OGA issues grants for North Sea electrification studies

Dec. 27, 2021
Britain’s Oil and Gas Authority has awarded three companies equal shares of a £1-million ($1.325 million) prize for ideas to help electrify platforms in the UK North Sea.

Offshore staff

LONDON – Britain’s Oil and Gas Authority (OGA) has awarded three companies equal shares of a £1-million ($1.325 million) prize for ideas to help electrify platforms in the UK North Sea.

The OGA devised its decarbonization competition with the UK’s Department of Business, Energy and Industrial Strategy, the aim being to fund technical and commercial studies for offshore electrification as part of the North Sea Transition Deal

All three winners must now complete their studies by March 31, 2022, with project reports to be published during 2Q.

Orcadian Energy is the project lead for “Innovative concepts for the electrification of offshore installations in the Central Graben.” 

The London-based E&P company, operator of the proposed Pilot heavy oilfield polymer project on the Western Platform of the UK central North Sea, plans to use renewable energy, supplied from local wind farms, for much of the electricity required, with back-up power generated from gas or net zero fuels, supported by batteries.

Crondall Energy (client engineer), Enertechnos (cable technology), Petrofac (EPC and O&M contractor), North Sea Midstream Partners (infrastructure investor), and Wärtsilä (power system supplier) are supporting the study.

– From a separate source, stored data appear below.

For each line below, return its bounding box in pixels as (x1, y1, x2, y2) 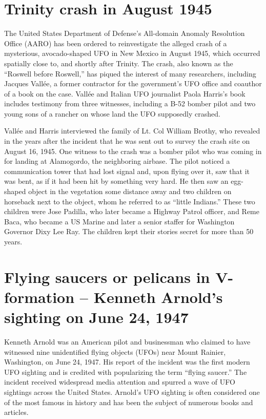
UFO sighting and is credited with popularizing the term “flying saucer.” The (4, 366, 247, 377)
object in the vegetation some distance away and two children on (28, 186, 232, 197)
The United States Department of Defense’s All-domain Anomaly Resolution (4, 28, 245, 39)
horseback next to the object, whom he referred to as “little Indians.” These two (4, 196, 255, 206)
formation (4, 286, 75, 307)
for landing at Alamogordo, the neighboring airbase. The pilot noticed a (4, 156, 230, 166)
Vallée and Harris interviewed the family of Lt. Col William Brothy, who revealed (4, 125, 260, 136)
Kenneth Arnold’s (93, 286, 223, 307)
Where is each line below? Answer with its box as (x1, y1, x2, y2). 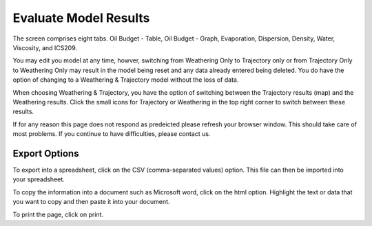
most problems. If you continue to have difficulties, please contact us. (12, 130, 211, 138)
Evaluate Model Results (12, 10, 150, 25)
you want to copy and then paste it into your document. (12, 198, 170, 206)
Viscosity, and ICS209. (12, 43, 78, 52)
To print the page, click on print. (12, 210, 103, 218)
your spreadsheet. (12, 175, 65, 183)
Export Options (12, 148, 79, 159)
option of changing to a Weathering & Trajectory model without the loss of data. (12, 76, 239, 84)

Ørsted is project lead for “Addressing technical and commercial requirements of windfarm connections with offshore installations.”

The company plans to use the lease area around its Hornsea offshore wind farm in the UK southern North Sea, which started operations earlier this week, and an existing gas platform, to investigate the optimal technical design for a stable and reliable power supply from an offshore wind farm.

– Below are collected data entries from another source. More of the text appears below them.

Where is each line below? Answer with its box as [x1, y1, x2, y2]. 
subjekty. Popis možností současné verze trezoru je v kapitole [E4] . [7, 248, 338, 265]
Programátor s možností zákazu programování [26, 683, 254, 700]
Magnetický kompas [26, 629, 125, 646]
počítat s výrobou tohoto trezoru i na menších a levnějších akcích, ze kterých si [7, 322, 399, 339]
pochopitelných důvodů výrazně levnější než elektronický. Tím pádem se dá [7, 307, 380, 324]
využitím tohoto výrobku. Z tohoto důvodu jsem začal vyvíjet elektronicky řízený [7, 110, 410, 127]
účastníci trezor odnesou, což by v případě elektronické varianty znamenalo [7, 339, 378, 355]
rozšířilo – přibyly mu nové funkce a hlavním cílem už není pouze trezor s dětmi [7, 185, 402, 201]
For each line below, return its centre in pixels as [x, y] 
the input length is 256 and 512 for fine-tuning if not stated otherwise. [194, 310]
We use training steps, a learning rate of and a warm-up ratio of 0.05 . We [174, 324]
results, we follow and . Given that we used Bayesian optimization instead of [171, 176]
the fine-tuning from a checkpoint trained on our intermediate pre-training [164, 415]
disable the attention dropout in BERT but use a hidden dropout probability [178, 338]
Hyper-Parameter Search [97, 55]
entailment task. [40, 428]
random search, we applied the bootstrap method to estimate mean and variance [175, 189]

The four-month feasibility study will also assess commercial solutions for establishing an electrical connection between an offshore wind farm and other installations. Ørsted’s goal is a solution that could be scaled, replicated, and applied to any wind farm and platform close to each other: its partners in the project are Neptune Energy and Goal7.

Aberdeen-based Katoni Engineering is leading the study “An optimised interface for distributed offshore renewable sources supplying existing offshore installations with secure and low-emissions power.”

This will assess how different sources and locations of renewable power could be used by existing offshore facilities on a large and repeatable.

The study will address key concerns of oil and gas operators concerning the security of supply from a non-grid connected solution, by drawing on the scale and mix of the power network.